El carnaval ataca a las convenciones sociales, a las de cada época, y ese es su único sentido. Por eso lo prohibió Franco, por más que dijera que era para acabar con los crímenes que a veces se cometían bajo la impunidad de la máscara. Hoy el carnaval es legal y hasta subvencionado e institucional pero no sólo se lo quiere limitar en el tiempo, como es tradicional, sino también en los espacios y en las temáticas. “El carnaval se convierte así en un fasto oficial más con sus normas y su moral a seguir”, escribe Umberto Eco sobre la falsa libertad contemporánea, “ así debe lograr una transgresión contenida por la corrección política, la ofensa judicializada o la intención de prohibir cierto tipo de disfraces”. El maestro siempre tan certero. 

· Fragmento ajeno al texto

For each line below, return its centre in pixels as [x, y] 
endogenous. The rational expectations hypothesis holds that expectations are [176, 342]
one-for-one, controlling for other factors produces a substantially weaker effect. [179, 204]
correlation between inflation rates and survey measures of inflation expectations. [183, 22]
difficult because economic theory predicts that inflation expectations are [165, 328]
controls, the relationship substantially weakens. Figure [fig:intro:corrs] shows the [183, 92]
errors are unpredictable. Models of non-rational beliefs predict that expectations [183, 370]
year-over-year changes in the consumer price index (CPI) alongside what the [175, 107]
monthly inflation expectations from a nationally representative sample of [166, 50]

Y luego reflexionen sobre el desastre de la moral universal impulsada por las redes sociales que, en vez de abrirnos un canal de libertad, nos lanza a la constricción social ya no solo de nuestros paisanos sino del país, el continente y el mundo entero, con sus diversas paranoias y sus tabúes eficientes. En Torrevieja nadie la lio, como tampoco la liaron en Valencia con el ninot de la sodomización independentista. En las sociedades a las que pertenece, la subversión del orden normal de las cosas se entiende, se capta su sentido de denuncia grotesca y de espejo deformado. Los censores suelen estar algo más lejos, lo que les hace más capaces de aplicar la represión, muchas veces sobre lo que no entienden.

A mí nunca se me hubiera ocurrido disfrazar a unas niñas de políticos emputecidos, que es de lo que parece que iban –ya les he dicho que no me gusta el carnaval–, pero es que tampoco hubiera paseado nunca una vagina de plástico o escayola ni hubiera rapeado según que cosas ni hubiera dado golpes ni quemado un muñeco representando a nadie. Por no hacer nunca quemaría una bandera ni pondría boca abajo ni foto ni libro alguno. Voy más allá, ni siquiera pondría un lazo amarillo o una bandera rojigualda en el balcón de mi casa. Pero soy consciente de que soy yo la que no haría tal cosa y, por tanto, asumo que los demás lo hagan si así lo desean. Las tormentas morales son el opio del pueblo. Mientras te agitas con lo inocente se te escapa lo relevante. Así ha sido y así será. 

No pretendo sentar cátedra, cada uno que piense lo que quiera. Pero no olviden que en el caso de Osadía mayores y menores van disfrazados iguales y que, desde luego, pueden considerar que al pensar el disfraz general deberían haber visto que no era adecuado para las niñas y hasta ahí llega la cosa. Ni Fiscalías ni denuncias de los Abogados Cristianos ni ministras de Infancia ni linchamientos civiles ni tontadas varias. Eso o prohíban los carnavales para que vuelvan a ser transgresores por vetados. Y no olviden lo de prometer hasta meter que, en el fondo, es de lo que querían hablar estas gentes.